# Numerical Results

Table 1: Dimension 1

In dimension 1 we choose training sets where the average distance between two neigbouring points is relatively small. This is the reason we get better approximation comparing to higher dimensions. It is clear from Table 1 that the least accurate points are the randomly chosen ones probably because they ignore the fact that there is an underlying structure to the solutions. Thus we expect that the other points have a distribution complimentary to our problem. However, in Table 2 we observe that the Random points perform as well as the other training sets, probably because they become denser.

Table 2: Dimension 1

It is difficult to distinguish between different training sets because of the their density in parameter space $\Gamma$. Thus we now turn our attention to dimension 2.

Table 3: Dimension 2

The Uniform grid minimises the maximum distance between any point in $\Gamma$ and a point in our training set. This might lead someone to expect that it would be a good training set. However, it is only as accurate as using the Random
points. This fact suggests that there are some parts of $\Gamma$ which are more important to sample from. Due to the nature of the Lagrange optimal points we are forced to choose a number of the form $\binom{\beta+2}{2}$ (see Table 3). We observe that Order 8 points perform as well as the Random points and the Uniform grid because there are fewer of them compared to the latter points. On the other hand, Order 9 points clearly outperform all the other families despite the fact that there are families with more points. Such a performance can be explained in terms of what was discussed in [3].
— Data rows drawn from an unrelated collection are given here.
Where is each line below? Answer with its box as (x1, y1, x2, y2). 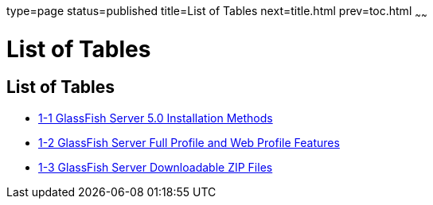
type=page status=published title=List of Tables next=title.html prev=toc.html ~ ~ (6, 4, 427, 21)
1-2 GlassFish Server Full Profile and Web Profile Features (38, 135, 340, 149)
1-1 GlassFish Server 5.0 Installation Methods (38, 110, 273, 125)
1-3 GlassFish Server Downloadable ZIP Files (38, 160, 273, 174)
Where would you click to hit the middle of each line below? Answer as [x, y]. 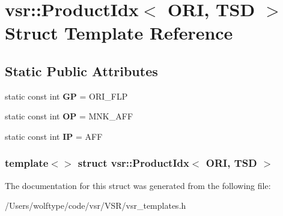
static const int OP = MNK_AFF [69, 116]
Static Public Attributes [81, 70]
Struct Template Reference [119, 33]
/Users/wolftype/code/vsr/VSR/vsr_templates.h [96, 205]
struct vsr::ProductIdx [133, 163]
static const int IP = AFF [54, 136]
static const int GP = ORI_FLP [66, 96]
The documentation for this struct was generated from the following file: [138, 185]
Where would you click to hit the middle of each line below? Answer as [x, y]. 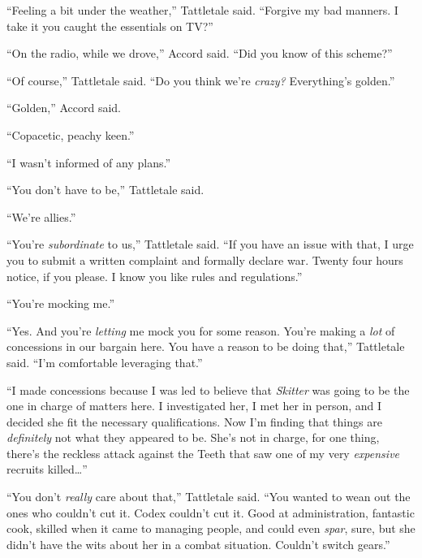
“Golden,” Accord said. [64, 108]
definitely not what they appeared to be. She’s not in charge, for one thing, [193, 437]
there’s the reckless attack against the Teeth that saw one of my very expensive [203, 453]
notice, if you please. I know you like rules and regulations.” [155, 276]
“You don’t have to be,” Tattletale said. [105, 190]
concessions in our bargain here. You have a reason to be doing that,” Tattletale [206, 346]
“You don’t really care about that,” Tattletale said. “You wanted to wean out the [209, 497]
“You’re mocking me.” [61, 303]
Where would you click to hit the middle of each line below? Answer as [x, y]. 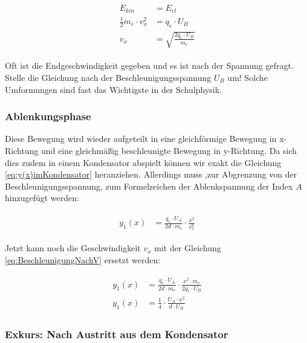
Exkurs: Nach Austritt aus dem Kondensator [117, 334]
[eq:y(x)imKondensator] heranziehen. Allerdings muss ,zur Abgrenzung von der [151, 174]
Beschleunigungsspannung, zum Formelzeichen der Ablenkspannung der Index [149, 186]
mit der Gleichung [188, 248]
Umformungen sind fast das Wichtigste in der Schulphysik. [114, 89]
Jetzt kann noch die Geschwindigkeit [73, 248]
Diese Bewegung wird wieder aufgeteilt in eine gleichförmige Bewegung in [141, 139]
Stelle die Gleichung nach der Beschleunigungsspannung [108, 78]
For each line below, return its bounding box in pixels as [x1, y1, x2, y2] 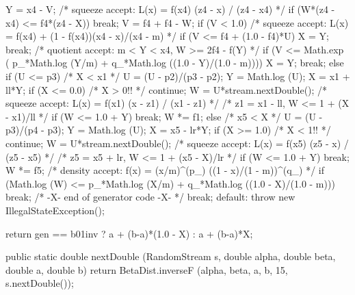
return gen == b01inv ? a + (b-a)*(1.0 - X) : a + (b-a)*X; [5, 226, 253, 240]
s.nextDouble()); [5, 276, 74, 290]
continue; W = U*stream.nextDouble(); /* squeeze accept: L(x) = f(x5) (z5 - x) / [5, 136, 349, 150]
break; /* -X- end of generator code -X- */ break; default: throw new [5, 190, 295, 204]
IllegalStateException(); [5, 203, 105, 217]
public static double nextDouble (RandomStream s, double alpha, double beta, [5, 249, 336, 264]
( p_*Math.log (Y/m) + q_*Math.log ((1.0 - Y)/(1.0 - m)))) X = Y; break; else [5, 55, 344, 70]
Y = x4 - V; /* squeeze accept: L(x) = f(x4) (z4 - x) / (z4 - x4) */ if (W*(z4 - [5, 2, 335, 16]
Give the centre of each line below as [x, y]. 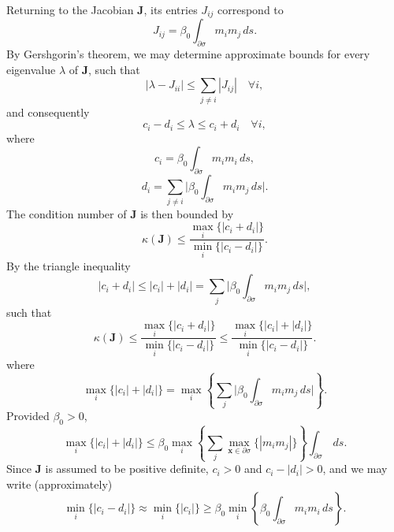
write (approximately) [59, 484]
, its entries [171, 9]
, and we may [355, 469]
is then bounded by [187, 213]
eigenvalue [31, 69]
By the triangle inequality [69, 265]
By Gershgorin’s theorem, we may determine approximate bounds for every [188, 54]
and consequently [48, 112]
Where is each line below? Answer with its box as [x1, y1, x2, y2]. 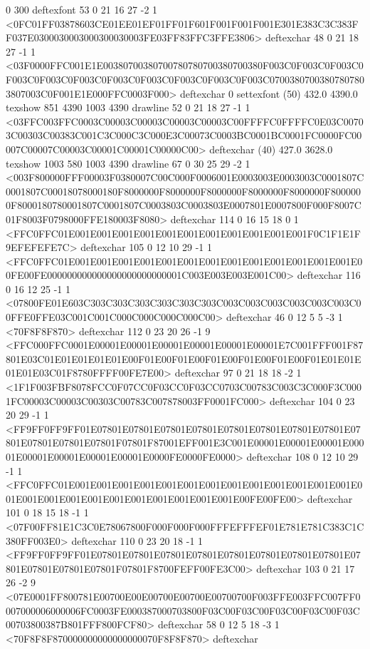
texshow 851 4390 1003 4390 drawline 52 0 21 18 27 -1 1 [6, 100, 250, 115]
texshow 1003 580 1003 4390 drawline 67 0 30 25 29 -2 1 [6, 155, 250, 170]
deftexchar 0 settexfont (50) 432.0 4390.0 [180, 86, 358, 101]
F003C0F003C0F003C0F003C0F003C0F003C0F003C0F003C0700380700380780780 [6, 71, 364, 86]
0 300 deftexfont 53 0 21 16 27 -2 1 [6, 2, 158, 16]
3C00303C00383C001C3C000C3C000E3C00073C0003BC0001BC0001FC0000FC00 [6, 128, 362, 143]
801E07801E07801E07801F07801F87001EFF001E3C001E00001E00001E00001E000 [6, 435, 364, 450]
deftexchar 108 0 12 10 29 [246, 449, 359, 464]
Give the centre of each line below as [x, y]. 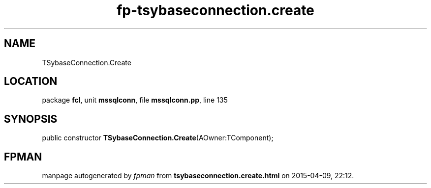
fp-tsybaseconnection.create [215, 10]
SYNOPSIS [31, 119]
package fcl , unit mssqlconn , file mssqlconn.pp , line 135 [135, 100]
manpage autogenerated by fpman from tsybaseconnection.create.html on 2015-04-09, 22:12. [198, 176]
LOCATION [31, 81]
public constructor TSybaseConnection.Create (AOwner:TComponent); [158, 138]
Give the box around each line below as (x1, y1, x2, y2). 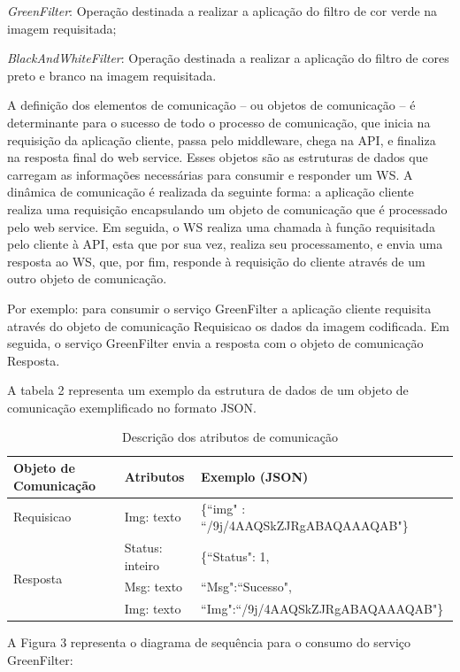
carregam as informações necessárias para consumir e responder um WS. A (7, 165, 413, 183)
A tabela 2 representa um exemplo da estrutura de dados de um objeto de (7, 381, 409, 399)
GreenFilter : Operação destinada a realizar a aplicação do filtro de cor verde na (7, 2, 438, 19)
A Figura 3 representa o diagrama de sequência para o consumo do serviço (7, 633, 411, 652)
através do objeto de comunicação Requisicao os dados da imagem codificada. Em (7, 316, 450, 335)
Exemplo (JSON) (201, 467, 309, 485)
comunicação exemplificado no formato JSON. (7, 398, 257, 416)
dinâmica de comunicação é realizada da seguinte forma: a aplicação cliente (7, 182, 414, 201)
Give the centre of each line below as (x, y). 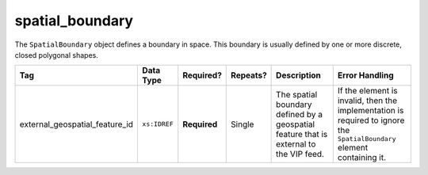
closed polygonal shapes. (56, 55)
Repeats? (249, 75)
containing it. (362, 158)
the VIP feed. (300, 154)
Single (243, 124)
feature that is (302, 134)
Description (298, 75)
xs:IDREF (158, 124)
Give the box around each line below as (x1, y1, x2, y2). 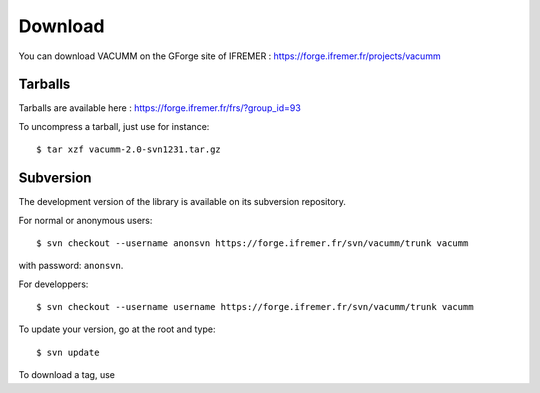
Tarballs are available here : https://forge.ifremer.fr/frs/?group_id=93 (18, 102, 302, 114)
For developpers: (18, 278, 89, 290)
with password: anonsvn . (18, 260, 124, 272)
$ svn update (36, 346, 100, 358)
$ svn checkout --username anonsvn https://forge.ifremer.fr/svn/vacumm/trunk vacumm (36, 237, 469, 249)
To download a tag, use (18, 369, 115, 381)
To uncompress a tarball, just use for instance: (18, 120, 210, 132)
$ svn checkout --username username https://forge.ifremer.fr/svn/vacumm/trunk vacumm (36, 301, 474, 313)
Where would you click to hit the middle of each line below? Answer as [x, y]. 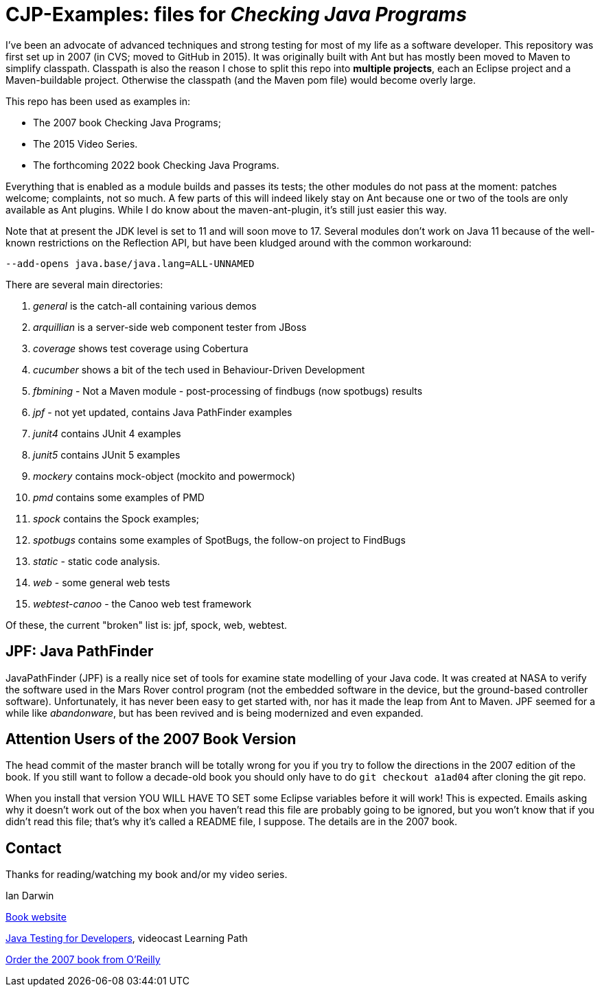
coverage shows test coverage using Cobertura [141, 348]
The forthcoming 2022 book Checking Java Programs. [156, 165]
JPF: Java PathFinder [80, 651]
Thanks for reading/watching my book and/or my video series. [147, 875]
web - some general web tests [102, 582]
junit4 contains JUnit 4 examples [107, 433]
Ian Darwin [30, 896]
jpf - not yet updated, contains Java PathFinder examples [163, 412]
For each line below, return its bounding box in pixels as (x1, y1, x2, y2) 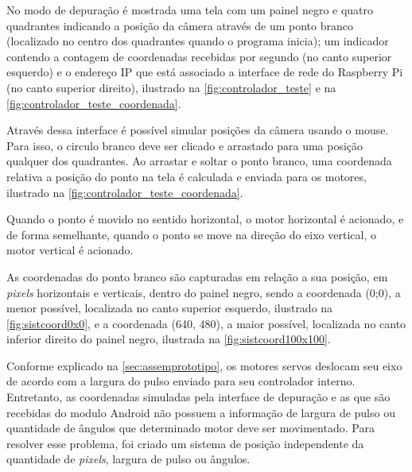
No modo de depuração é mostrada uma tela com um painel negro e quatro (6, 2, 374, 17)
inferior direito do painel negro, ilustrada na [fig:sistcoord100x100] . (6, 331, 331, 347)
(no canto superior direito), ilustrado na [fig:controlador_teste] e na (6, 79, 336, 95)
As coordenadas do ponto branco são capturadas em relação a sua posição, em (6, 268, 388, 284)
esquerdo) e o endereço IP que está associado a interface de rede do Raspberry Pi (6, 64, 403, 80)
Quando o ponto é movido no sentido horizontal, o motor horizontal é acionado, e (6, 211, 404, 227)
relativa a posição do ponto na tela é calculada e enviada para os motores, (6, 168, 367, 184)
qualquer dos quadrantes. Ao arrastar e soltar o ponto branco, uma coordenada (6, 153, 392, 169)
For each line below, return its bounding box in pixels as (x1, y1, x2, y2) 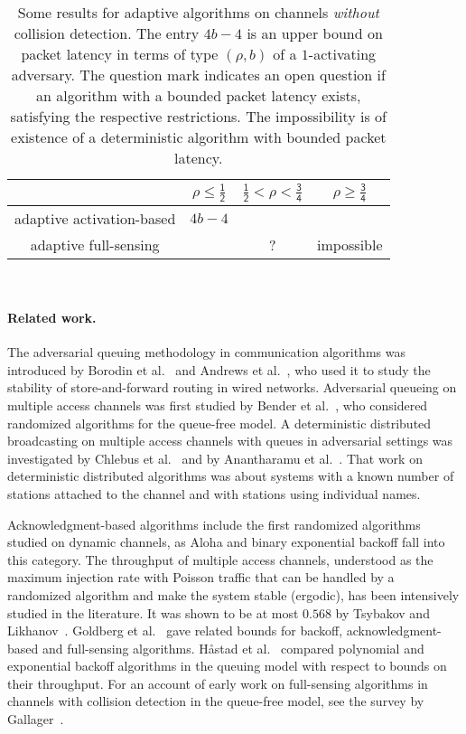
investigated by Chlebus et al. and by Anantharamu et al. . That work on (7, 448, 423, 467)
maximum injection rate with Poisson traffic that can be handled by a (7, 568, 395, 587)
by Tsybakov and (335, 603, 430, 622)
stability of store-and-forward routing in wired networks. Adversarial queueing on (7, 378, 457, 397)
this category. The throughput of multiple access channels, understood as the (7, 550, 433, 569)
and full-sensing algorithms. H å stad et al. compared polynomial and (42, 638, 424, 657)
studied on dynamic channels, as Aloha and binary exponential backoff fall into (7, 532, 445, 551)
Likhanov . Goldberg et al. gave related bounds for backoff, (7, 621, 343, 640)

Regarding the Clenshaw-Curtis points, in the case of the tensor product we expect such a performance since they are nearly optimal for the minimisation problem (3) and the heuristic explanation above, in terms of what was discussed in [3], applies to this case as well. About the sparse Clenshaw-Curtis, given that they are a good approximation to the full tensor product, one would still expect that they perform well and they do.

Table 4: Dimension 3

In dimensions 3 and 4 we are beginning to face the curse of dimensionality. For example in dimension 4 if we were to take the tensor product of 1 dimensional training sets, we would have $10^8$ points per training set rather than the approximately 80 that we use. The Lagrange optimal points are quite accurate considering their number and we observe that in dimension 4 the Clenshaw-Curtis sparse grid perform similarly to the Random points even if they are less than half in size. This might be explained again in terms of the reason mentioned in the previous paragraphs.

Table 5: Dimension 4

Figures 1,2 and 3

In Figure 1 we notice that the value of the Greedy error is what we expected. The smaller coefficients lead to smaller error. This is basically because the actual coefficient $a(x)=a_0(x)+\sum_{k=1}^K y_k \alpha_k \sin(2\pi kx)$ varies less over $\Gamma$ where $\alpha_k$ are smaller. The decay rates of $\alpha_k=\frac{1}{k^8}$ and $\alpha_k=\frac{1}{4^k}$ are quite similar, while $\alpha_k=\frac{1}{2^k}$ decay at a slower rate.

In Figures 2 and 3 we notice that $\alpha_k=\frac{1}{k^8}$ quickly becomes the coefficient with the smallest error as we increase the dimension. This is basically due to the fact that the value of $a(x)$ does not change much as we increase the dimension whereas it does change significantly for the other two coefficients. Furthermore, we see that $\alpha_k=\frac{1}{4^k} and \alpha_k=\frac{1}{k^8}$ have similar decay rates whereas $\alpha_k=\frac{1}{2^k}$ seems to decay with a slower rate, as we previously observed.

At this point we would like to explore the coefficients individually because the behaviour as we increase the dimension seems to be
relevant to what we discussed above.

Figures 4,5 and 6

In Figures 4 and 5 we can see that in higher dimensions we have larger error terms, as we expected. In addition as the dimension increases the decay is getting slower, but looks like it's changing less as the dimension is increasing.

In Figure 6 we observe a more interesting behaviour. From results in our report, we expect an algebriac decay of the form $N^{-7}$. Instead we get an exponential decay which is consistent across all three dimensions, this is probably because with so few dimensions the model cannot "see" that the coefficients have an algebriac decay.

Instead we will look at a slower decay of the coefficients but in higher dimensions specifically sixteen dimensions with $a_k = \frac{1}{k^3}$.

Figure 7

First note that Figure 7 is a log-log scale and so algebraic decay looks linear. The theory form our report indicates that we should expect a decay rate of less than $N^{-2}$, where in the above figure we got a decay rate of $N^{-2.4}$.

Figure 8

We know that the error estimator is effective (see RBM) in the sense that it bounds the true error and in Figure 8 we can see that this particular error estimator is less than $1.35$ times the true error. Despite this fact the error estimator seems to be systematically worse near the boundary, which implies that the Greedy Algorithm favours points near the boundary.